Understand: This is the same as the problem before, but now we have changed the aircraft, which means we need to recalculate the LOS range (since the altitude of the aircraft has changed) and the RADAR detection range (since the RCS, σ, has changed).

Identify Key Information:

• Knowns: We know the new altitude, the new RCS (\(\sigma)\), and the RADAR parameters.

• Unknowns: We do not know the new LOS range or the RADAR’s detection range for the B-1.

• Assumptions: As before, we assume the aircraft’s RCS is appropriate for its orientation to the RADAR. We also assume the gain for both antennas is representative of the orientations.

Plan: We need to solve for two ranges: the maximum LOS range between the B-1 and the RADAR site and the maximum RADAR detection range for the enemy’s RADAR site.

Solve: Let’s solve for the new LOS range first:

\[r_{max,\ \ total} = \ \sqrt{2h_{B - 1}} + \sqrt{2h_{RADAR}}\ = \ \sqrt{2*200'} + \ \sqrt{2*100'\ } = \ 34.14\ miles = 54.97\ km\]

Now, let’s look at how far away the RADAR can detect the bomber.
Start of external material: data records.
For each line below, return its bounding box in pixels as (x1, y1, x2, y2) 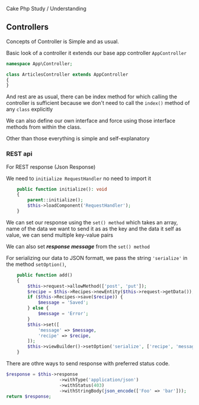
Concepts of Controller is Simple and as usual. (6, 38, 120, 45)
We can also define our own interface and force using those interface (6, 117, 176, 124)
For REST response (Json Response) (6, 163, 96, 171)
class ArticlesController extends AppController (6, 71, 129, 78)
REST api (6, 150, 33, 158)
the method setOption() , (6, 261, 66, 268)
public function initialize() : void (17, 186, 108, 192)
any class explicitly (6, 106, 53, 113)
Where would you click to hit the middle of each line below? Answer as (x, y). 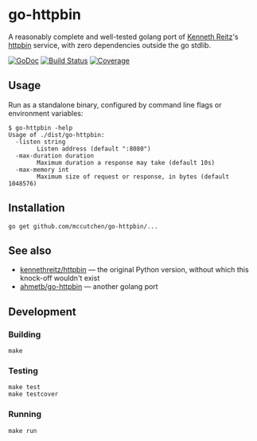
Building (25, 334)
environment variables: (46, 113)
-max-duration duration (55, 156)
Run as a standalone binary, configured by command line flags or (115, 104)
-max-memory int (42, 170)
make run (23, 431)
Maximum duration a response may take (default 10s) (126, 162)
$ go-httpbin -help (41, 128)
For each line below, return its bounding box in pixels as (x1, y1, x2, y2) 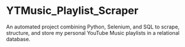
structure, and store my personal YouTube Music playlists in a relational (6, 29, 180, 36)
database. (6, 35, 31, 42)
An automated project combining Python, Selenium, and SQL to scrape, (6, 23, 180, 30)
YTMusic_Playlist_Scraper (6, 4, 139, 17)
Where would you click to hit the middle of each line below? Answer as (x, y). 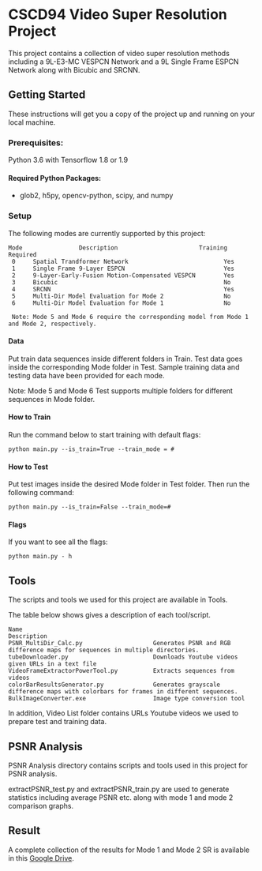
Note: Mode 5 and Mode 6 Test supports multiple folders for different (120, 390)
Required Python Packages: (54, 178)
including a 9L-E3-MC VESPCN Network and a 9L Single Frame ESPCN (124, 62)
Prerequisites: (36, 142)
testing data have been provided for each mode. (86, 375)
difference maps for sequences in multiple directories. (104, 650)
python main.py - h (40, 557)
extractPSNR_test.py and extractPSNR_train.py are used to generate (119, 789)
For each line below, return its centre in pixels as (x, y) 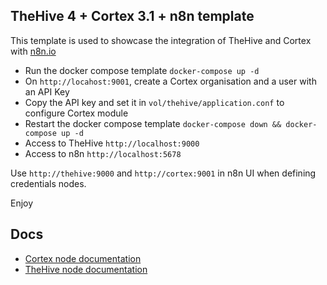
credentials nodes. (48, 183)
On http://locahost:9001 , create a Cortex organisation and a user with (170, 81)
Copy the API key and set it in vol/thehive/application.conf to (154, 102)
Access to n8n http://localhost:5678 (103, 153)
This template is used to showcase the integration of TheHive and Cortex (161, 40)
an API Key (47, 91)
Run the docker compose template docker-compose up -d (142, 70)
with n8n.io (33, 51)
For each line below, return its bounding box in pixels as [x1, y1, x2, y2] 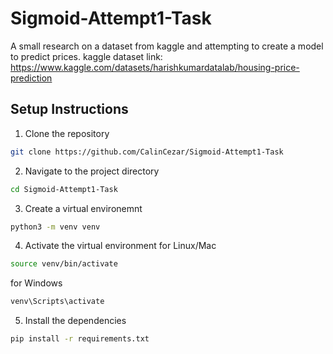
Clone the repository [24, 127, 110, 139]
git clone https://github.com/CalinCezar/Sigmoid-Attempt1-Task [10, 147, 284, 157]
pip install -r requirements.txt [10, 334, 150, 344]
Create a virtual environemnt [24, 202, 143, 214]
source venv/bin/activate [10, 259, 118, 269]
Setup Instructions [10, 101, 129, 118]
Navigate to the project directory [24, 165, 160, 177]
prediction [10, 72, 53, 84]
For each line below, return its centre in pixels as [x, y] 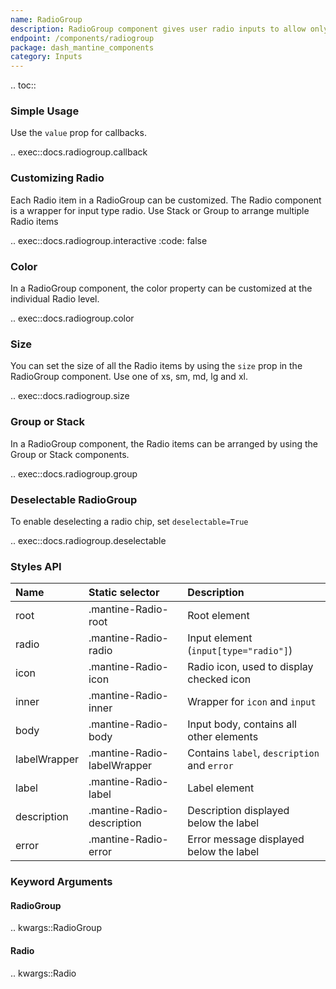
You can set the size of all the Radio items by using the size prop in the [156, 366]
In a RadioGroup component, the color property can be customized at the [161, 288]
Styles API [36, 566]
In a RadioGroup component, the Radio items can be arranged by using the [164, 443]
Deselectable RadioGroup [74, 499]
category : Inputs [46, 57]
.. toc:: [23, 85]
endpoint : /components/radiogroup [82, 38]
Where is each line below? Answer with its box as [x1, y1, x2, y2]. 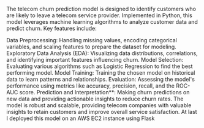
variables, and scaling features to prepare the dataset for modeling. [6, 43, 176, 50]
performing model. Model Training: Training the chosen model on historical [6, 69, 195, 76]
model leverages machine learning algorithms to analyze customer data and [6, 18, 198, 25]
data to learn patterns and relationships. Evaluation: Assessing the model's [6, 76, 195, 83]
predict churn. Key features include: [6, 24, 97, 32]
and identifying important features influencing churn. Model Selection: [6, 56, 184, 63]
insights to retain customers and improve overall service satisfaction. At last [6, 108, 197, 115]
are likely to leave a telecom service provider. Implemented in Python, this [6, 12, 193, 19]
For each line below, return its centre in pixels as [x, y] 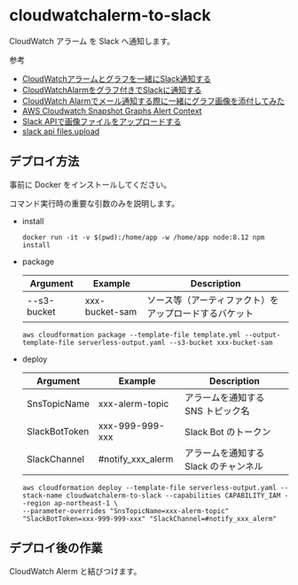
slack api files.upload [61, 131]
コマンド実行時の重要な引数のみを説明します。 [94, 203]
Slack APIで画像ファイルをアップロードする [102, 121]
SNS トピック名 [217, 410]
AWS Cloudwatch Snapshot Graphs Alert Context [112, 111]
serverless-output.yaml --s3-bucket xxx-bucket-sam [176, 342]
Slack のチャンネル [224, 466]
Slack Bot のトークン [228, 432]
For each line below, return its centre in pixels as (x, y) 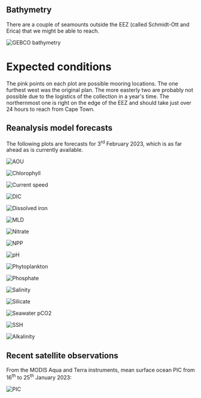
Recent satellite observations (62, 356)
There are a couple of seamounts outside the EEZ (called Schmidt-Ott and (98, 24)
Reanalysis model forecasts (60, 128)
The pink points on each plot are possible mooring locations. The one (92, 83)
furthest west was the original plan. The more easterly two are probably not (100, 90)
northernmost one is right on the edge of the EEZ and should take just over (99, 102)
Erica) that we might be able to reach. (53, 31)
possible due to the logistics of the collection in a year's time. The (88, 96)
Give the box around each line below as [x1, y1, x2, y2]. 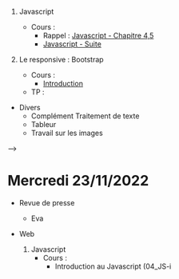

First, we start with the re-arranged RADAR equation,

\[R_{RADAR,max} = \ \sqrt[4]{P_{T}G^{2}\sigma\frac{\lambda^{2}}{({4\pi)}^{3}P_{R,min}}}\]

Plugging in the values in the problem,

\[R_{RADAR,\ max} = \ \sqrt[4]{\frac{(1000\ W)(150)^{2}(10\ m^{2})(1\ m)^{2}}{({4\pi)}^{3}(12x10^{- 15}\ W)}\ } = 55.4\ km\]

Using the same logic as before, we see that the RADAR can detect the returned signal from the B-1 at 55.4km, but doesn’t have LOS until 54.97 km.

Answer: The RADAR will detect the B-1 at 54.97 km.